_Activity_: Lift every line from the entries that includes the word "experiment".
*** Available records Section Begins ***
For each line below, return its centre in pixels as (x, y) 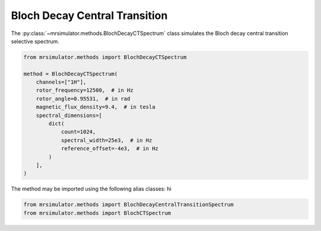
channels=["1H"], (61, 82)
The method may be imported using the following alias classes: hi (91, 189)
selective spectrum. (35, 41)
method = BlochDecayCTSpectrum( (71, 74)
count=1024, (78, 132)
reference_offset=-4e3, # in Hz (110, 149)
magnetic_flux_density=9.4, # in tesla (96, 107)
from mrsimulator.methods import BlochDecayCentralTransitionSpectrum (129, 205)
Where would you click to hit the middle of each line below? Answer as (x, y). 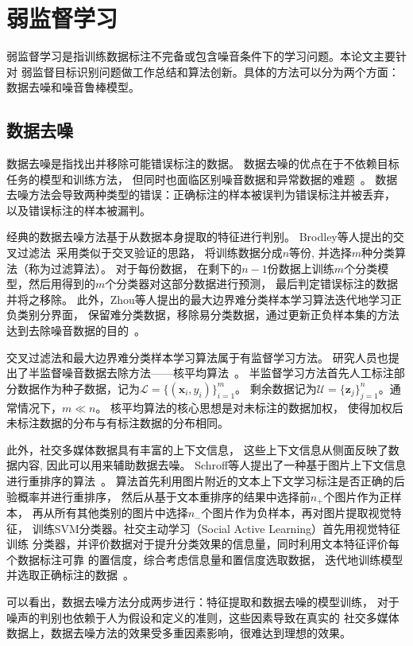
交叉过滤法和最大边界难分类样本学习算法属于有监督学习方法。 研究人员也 (197, 357)
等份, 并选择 (320, 253)
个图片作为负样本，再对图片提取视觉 (296, 513)
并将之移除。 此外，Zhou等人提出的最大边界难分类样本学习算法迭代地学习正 (204, 299)
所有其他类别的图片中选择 (121, 513)
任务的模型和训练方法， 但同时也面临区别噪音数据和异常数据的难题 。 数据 (202, 179)
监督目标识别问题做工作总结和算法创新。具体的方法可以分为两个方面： (216, 71)
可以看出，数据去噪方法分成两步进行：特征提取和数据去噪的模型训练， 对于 (203, 602)
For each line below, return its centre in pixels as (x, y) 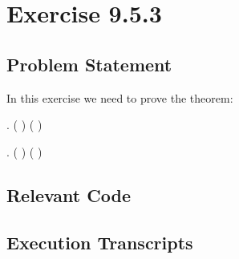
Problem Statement (89, 64)
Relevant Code (69, 194)
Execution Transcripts (100, 242)
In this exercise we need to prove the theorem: (120, 97)
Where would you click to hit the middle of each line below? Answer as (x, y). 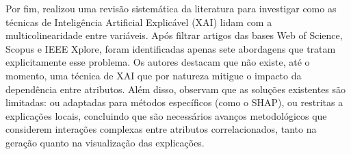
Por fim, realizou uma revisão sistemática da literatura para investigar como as (171, 8)
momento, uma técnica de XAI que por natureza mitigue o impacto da (154, 75)
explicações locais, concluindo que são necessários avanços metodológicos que (166, 115)
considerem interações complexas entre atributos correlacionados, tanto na (161, 129)
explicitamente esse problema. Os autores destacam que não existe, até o (158, 62)
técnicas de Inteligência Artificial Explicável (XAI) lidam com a (139, 22)
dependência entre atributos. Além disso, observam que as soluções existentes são (176, 89)
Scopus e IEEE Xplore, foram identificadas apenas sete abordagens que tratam (171, 48)
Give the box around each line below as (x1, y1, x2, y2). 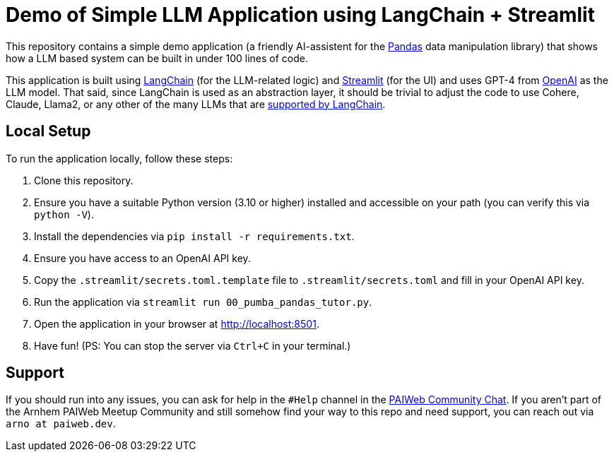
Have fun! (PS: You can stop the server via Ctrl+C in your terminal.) (34, 339, 351, 352)
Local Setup (6, 122, 91, 141)
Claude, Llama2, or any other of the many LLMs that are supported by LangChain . (6, 97, 386, 110)
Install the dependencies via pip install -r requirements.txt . (34, 230, 355, 242)
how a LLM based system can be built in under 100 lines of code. (6, 52, 308, 64)
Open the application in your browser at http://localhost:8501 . (34, 317, 319, 330)
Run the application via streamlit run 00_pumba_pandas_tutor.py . (34, 295, 372, 308)
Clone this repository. (34, 174, 134, 186)
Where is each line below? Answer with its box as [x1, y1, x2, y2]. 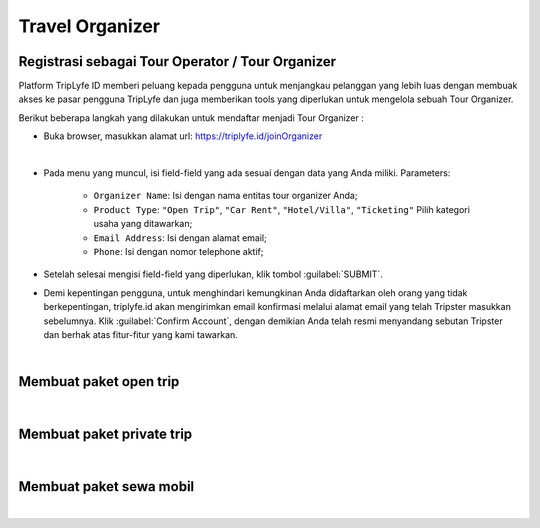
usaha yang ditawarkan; [93, 218, 193, 230]
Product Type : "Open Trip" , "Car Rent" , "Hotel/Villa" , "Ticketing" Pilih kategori [93, 203, 470, 215]
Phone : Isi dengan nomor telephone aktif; [93, 245, 264, 257]
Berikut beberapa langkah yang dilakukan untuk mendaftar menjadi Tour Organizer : [18, 111, 365, 124]
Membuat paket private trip [18, 426, 193, 443]
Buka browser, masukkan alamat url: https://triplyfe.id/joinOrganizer [43, 130, 323, 142]
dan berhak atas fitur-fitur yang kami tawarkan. [43, 328, 239, 340]
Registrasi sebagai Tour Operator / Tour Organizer [18, 53, 337, 70]
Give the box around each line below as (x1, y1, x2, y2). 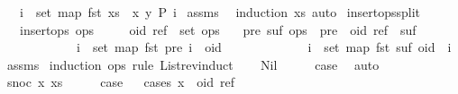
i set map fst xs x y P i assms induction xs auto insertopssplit (19, 3, 420, 21)
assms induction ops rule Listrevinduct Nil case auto (6, 55, 380, 73)
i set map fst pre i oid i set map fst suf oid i (76, 38, 452, 56)
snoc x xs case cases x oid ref (6, 73, 234, 91)
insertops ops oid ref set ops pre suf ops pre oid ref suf (19, 20, 417, 38)
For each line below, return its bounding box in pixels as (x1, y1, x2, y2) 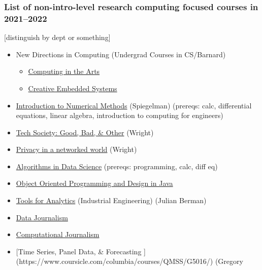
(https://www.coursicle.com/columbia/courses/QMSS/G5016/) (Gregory (16, 256, 243, 266)
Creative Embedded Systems (28, 83, 117, 93)
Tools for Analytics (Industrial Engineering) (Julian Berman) (16, 195, 207, 206)
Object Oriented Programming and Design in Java (16, 178, 173, 188)
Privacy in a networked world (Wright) (16, 144, 137, 155)
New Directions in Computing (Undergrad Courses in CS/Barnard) (16, 49, 226, 59)
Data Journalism (16, 212, 68, 222)
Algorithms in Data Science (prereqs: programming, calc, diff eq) (16, 161, 218, 171)
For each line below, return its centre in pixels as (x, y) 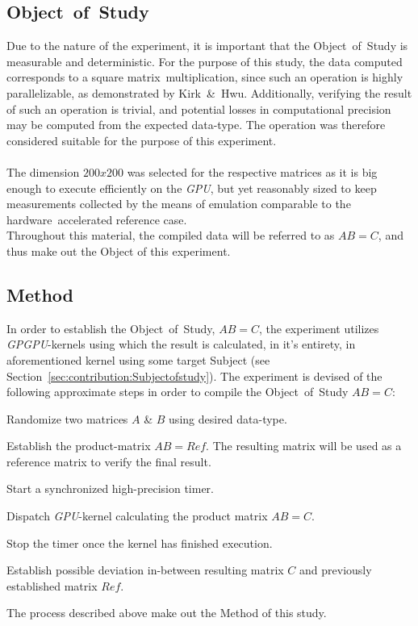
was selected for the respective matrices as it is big (252, 171)
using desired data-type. (228, 418)
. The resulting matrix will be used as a (304, 446)
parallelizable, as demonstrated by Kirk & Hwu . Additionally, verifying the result (209, 92)
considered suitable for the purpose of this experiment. (142, 140)
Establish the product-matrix (79, 446)
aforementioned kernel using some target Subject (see (138, 359)
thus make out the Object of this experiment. (119, 250)
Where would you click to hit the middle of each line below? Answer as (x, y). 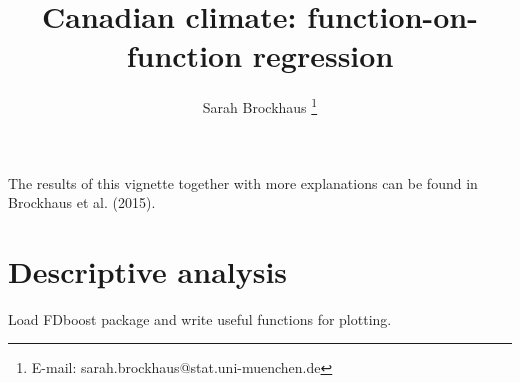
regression (323, 55)
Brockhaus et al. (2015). (82, 202)
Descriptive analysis (148, 270)
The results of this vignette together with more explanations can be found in (243, 182)
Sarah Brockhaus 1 (260, 105)
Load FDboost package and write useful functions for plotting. (200, 318)
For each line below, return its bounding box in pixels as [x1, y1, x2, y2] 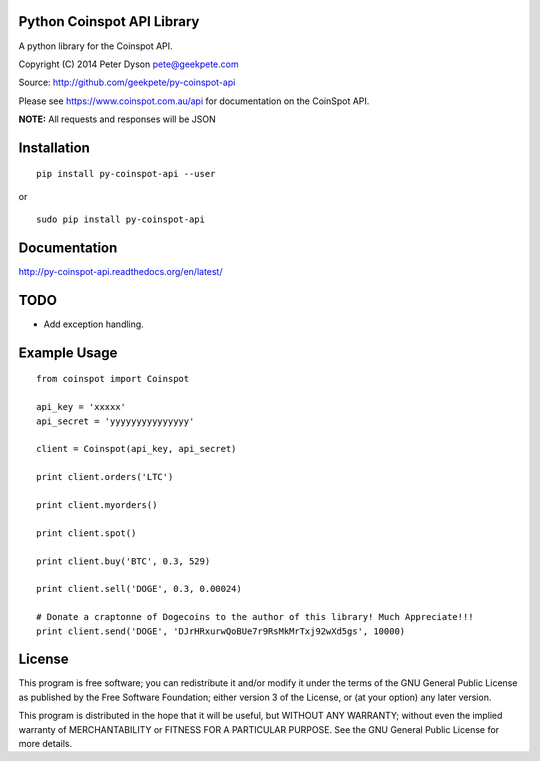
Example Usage [18, 344, 118, 361]
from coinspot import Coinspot [36, 373, 190, 385]
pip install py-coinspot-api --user [36, 168, 216, 180]
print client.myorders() [36, 500, 158, 510]
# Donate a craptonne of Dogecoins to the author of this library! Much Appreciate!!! [36, 611, 474, 623]
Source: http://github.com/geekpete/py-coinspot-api [18, 76, 236, 89]
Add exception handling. [43, 318, 144, 330]
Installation [18, 139, 90, 156]
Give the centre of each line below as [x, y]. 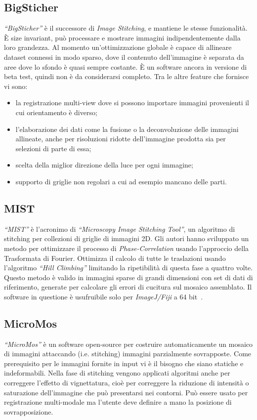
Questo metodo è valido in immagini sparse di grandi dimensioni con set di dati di [128, 277]
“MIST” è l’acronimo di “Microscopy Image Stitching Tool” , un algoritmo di [120, 229]
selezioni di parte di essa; [53, 148]
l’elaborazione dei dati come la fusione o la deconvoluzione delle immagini [127, 129]
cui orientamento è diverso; [56, 112]
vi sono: [16, 86]
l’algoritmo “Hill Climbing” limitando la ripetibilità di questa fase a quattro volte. [128, 268]
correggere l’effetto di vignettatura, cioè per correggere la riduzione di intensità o [127, 383]
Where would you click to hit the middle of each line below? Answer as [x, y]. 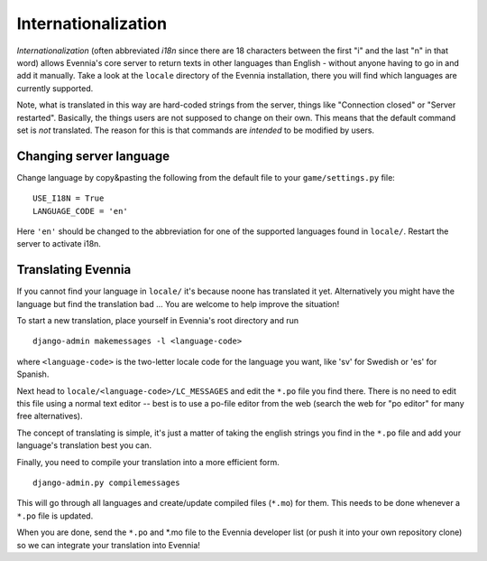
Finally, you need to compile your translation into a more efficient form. [148, 462]
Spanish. [33, 374]
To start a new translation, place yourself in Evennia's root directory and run [158, 321]
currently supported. [55, 88]
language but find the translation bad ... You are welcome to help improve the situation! [178, 304]
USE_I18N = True [69, 198]
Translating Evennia [74, 270]
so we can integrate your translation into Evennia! [108, 545]
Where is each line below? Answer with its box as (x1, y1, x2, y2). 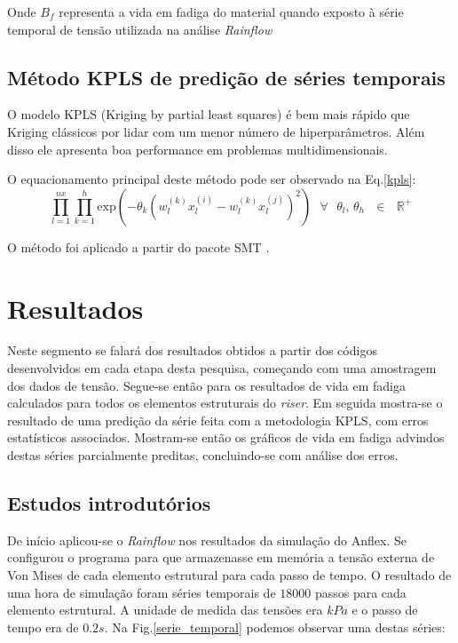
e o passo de (351, 600, 418, 619)
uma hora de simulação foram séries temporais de (7, 583, 276, 601)
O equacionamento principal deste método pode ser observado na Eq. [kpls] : (7, 170, 416, 188)
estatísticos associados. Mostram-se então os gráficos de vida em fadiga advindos (7, 428, 445, 447)
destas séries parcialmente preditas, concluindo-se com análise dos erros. (7, 446, 399, 464)
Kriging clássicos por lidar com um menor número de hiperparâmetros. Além (7, 122, 425, 140)
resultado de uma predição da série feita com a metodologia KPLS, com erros (7, 410, 429, 429)
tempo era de (7, 617, 79, 636)
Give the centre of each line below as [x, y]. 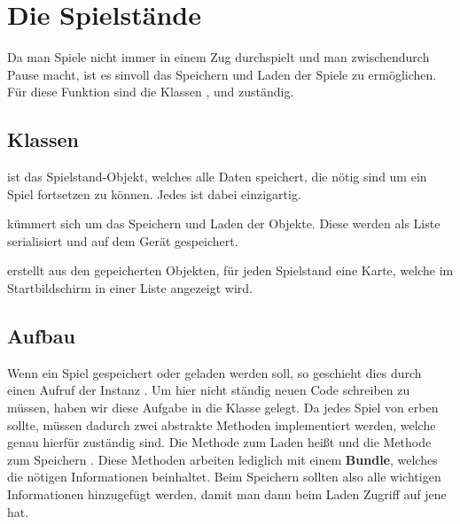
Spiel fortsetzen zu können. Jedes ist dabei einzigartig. [154, 193]
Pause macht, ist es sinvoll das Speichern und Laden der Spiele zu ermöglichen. [222, 74]
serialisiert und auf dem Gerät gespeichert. [123, 240]
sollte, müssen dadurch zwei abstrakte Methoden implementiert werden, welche [222, 424]
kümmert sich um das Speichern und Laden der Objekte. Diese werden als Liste [224, 223]
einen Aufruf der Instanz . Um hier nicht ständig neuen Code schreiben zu [209, 390]
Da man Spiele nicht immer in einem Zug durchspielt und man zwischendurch [218, 57]
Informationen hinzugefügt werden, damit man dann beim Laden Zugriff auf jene [227, 494]
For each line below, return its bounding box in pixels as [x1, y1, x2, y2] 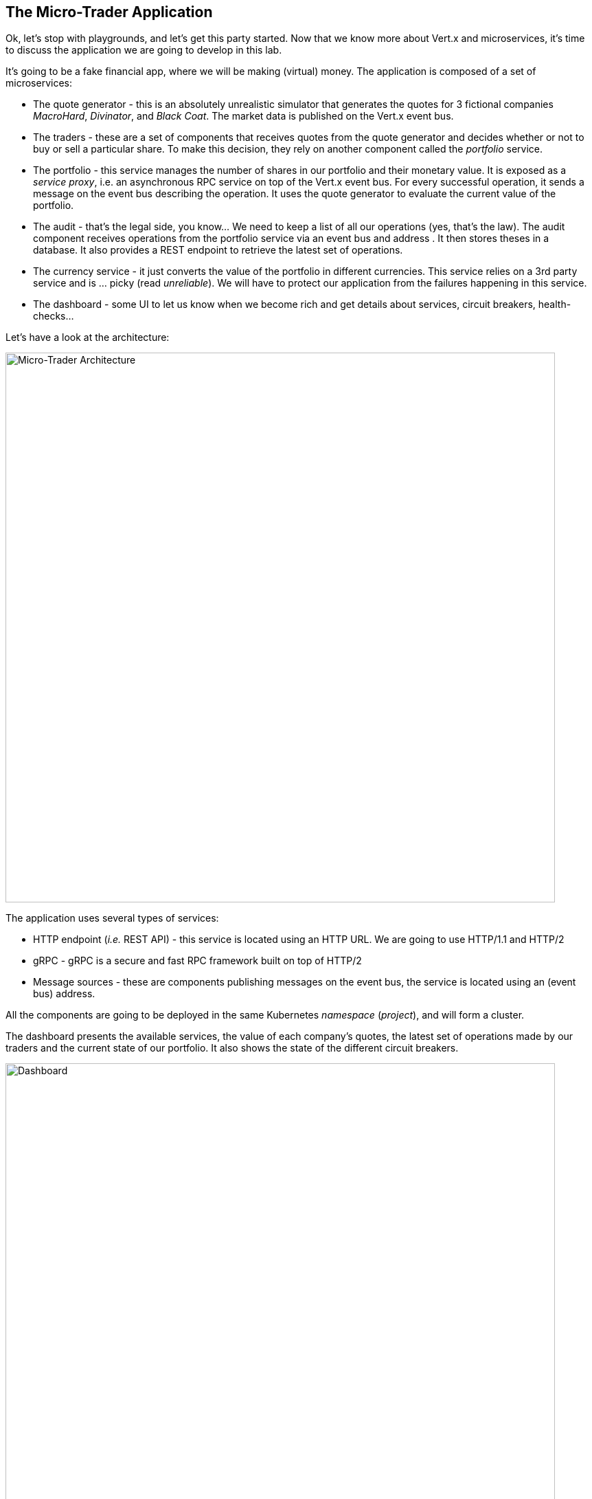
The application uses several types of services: [5, 912, 219, 924]
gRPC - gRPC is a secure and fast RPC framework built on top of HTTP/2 [33, 955, 362, 967]
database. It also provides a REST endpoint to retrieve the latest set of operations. [33, 244, 403, 256]
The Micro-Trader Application [5, 3, 213, 21]
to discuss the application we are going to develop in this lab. [5, 44, 282, 56]
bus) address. [33, 988, 95, 1000]
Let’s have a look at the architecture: [5, 331, 170, 344]
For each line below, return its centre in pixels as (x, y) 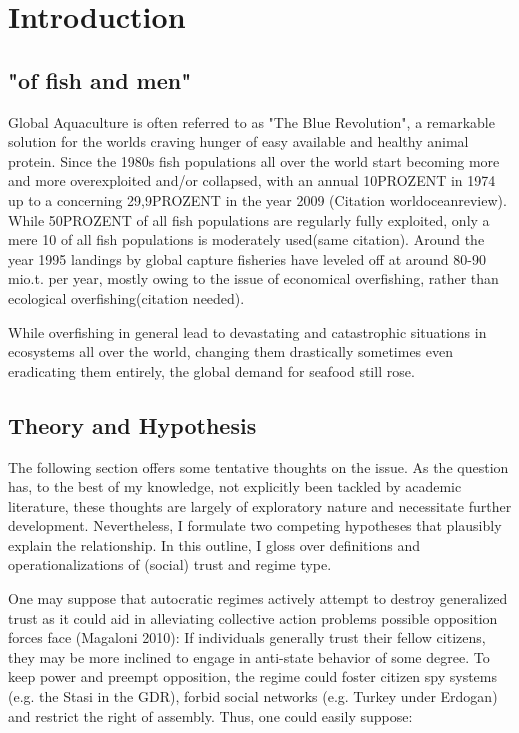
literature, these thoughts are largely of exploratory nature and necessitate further (260, 505)
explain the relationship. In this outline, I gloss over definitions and (214, 544)
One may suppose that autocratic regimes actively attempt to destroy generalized (258, 598)
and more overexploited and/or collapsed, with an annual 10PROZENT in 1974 (252, 180)
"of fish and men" (100, 79)
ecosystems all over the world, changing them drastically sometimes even (231, 351)
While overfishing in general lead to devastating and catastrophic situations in (247, 331)
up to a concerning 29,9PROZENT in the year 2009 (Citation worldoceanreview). (257, 199)
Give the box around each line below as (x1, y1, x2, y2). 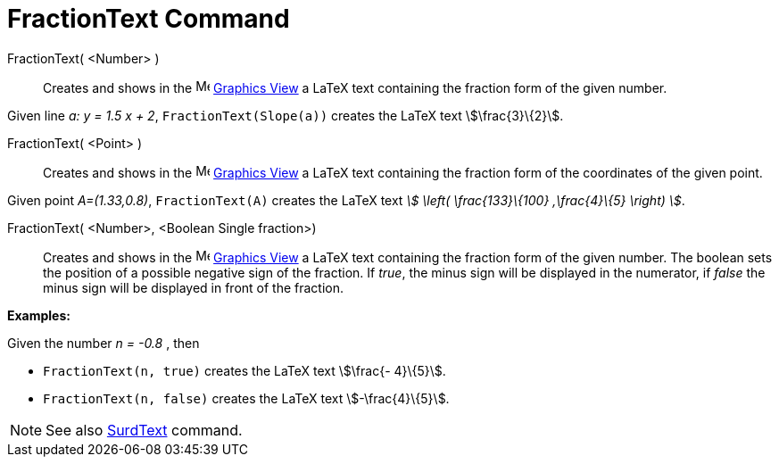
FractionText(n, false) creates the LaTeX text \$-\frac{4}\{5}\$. (43, 390, 450, 406)
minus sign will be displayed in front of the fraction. (43, 279, 344, 295)
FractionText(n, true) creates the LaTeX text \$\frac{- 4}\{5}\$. (43, 362, 446, 378)
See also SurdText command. (46, 420, 243, 439)
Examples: (7, 307, 70, 323)
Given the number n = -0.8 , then (7, 335, 200, 351)
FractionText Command (7, 4, 290, 34)
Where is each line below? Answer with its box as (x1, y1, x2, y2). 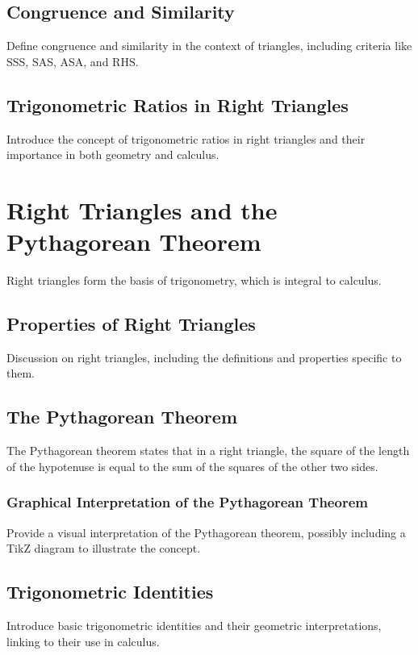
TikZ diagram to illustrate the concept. (6, 540, 201, 557)
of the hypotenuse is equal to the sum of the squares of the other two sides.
*** Available records Section Ends ***
_Completed exercise_:
considered suitable for the purpose of this experiment. (142, 140)
thus make out the Object of this experiment. (119, 250)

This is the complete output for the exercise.